> _Material for this exercise_:
□ □ □ □

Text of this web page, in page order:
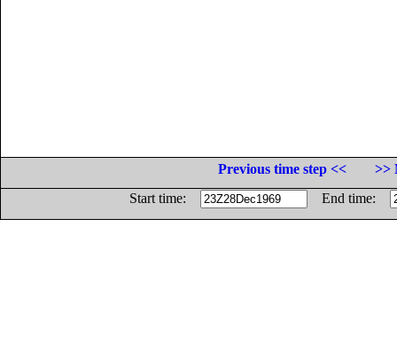
Previous time step <<
>>
Start time:
End time:
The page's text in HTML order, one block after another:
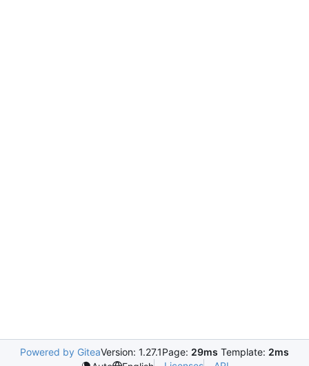
Powered by GiteaVersion: 1.27.1Page: 29ms Template: 2ms
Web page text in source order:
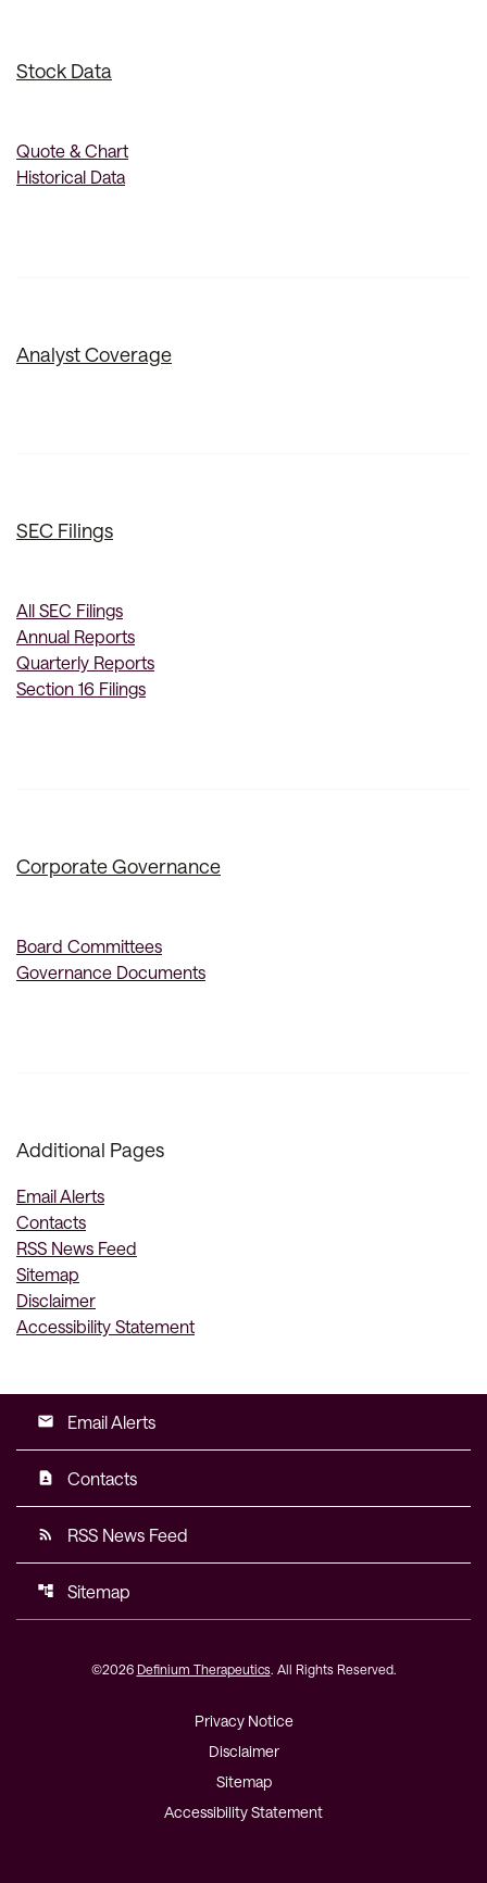
Stock Data
Quote & Chart
Historical Data
Analyst Coverage
SEC Filings
All SEC Filings
Annual Reports
Quarterly Reports
Section 16 Filings
Corporate Governance
Board Committees
Governance Documents
Additional Pages
Email Alerts
Contacts
RSS News Feed
Sitemap
Disclaimer
Accessibility Statement
email Email Alerts
contact_page Contacts
rss_feed RSS News Feed
account_tree Sitemap
©2026 Definium Therapeutics. All Rights Reserved.
Privacy Notice
Disclaimer
Sitemap
Accessibility Statement
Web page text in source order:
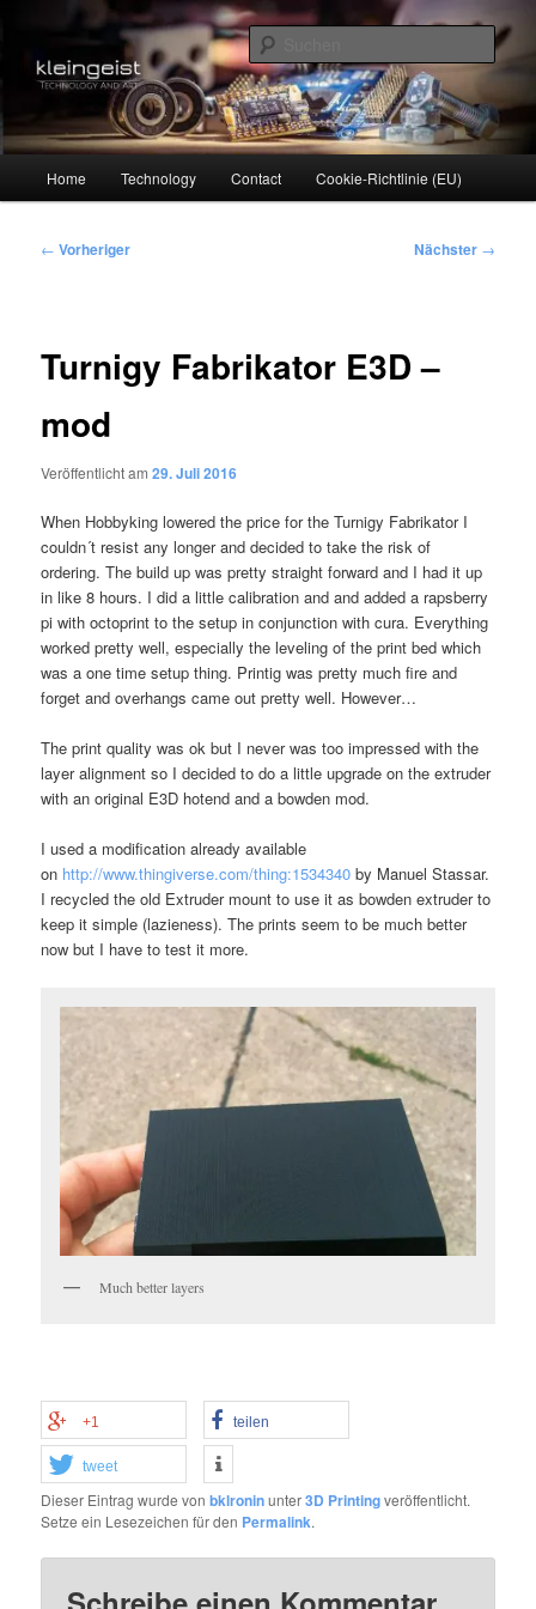
Inhalt
springenkleingeist
Technology and Art
Home Technology Contact Cookie-Richtlinie (EU)
Beitragsnavigation
← Vorheriger Nächster →
Turnigy Fabrikator E3D –
mod
Veröffentlicht am29. Juli 2016
When Hobbyking lowered the price for the Turnigy Fabrikator I
couldn´t resist any longer and decided to take the risk of
ordering. The build up was pretty straight forward and I had it up
in like 8 hours. I did a little calibration and and added a rapsberry
pi with octoprint to the setup in conjunction with cura. Everything
worked pretty well, especially the leveling of the print bed which
was a one time setup thing. Printig was pretty much fire and
forget and overhangs came out pretty well. However…
The print quality was ok but I never was too impressed with the
layer alignment so I decided to do a little upgrade on the extruder
with an original E3D hotend and a bowden mod.
I used a modification already available
on http://www.thingiverse.com/thing:1534340 by Manuel Stassar.
I recycled the old Extruder mount to use it as bowden extruder to
keep it simple (lazieness). The prints seem to be much better
now but I have to test it more.
Much better layers
+1 teilen
tweet
Dieser Eintrag wurde vonbklroninunter3D Printingveröffentlicht.
Setze ein Lesezeichen für den Permalink.

□ □ □ □

> _Task instructions_: List, from the entries above, every line in which the word "with" shows up.

> _Response below_:
pi with octoprint to the setup in conjunction with cura. Everything
The print quality was ok but I never was too impressed with the
with an original E3D hotend and a bowden mod.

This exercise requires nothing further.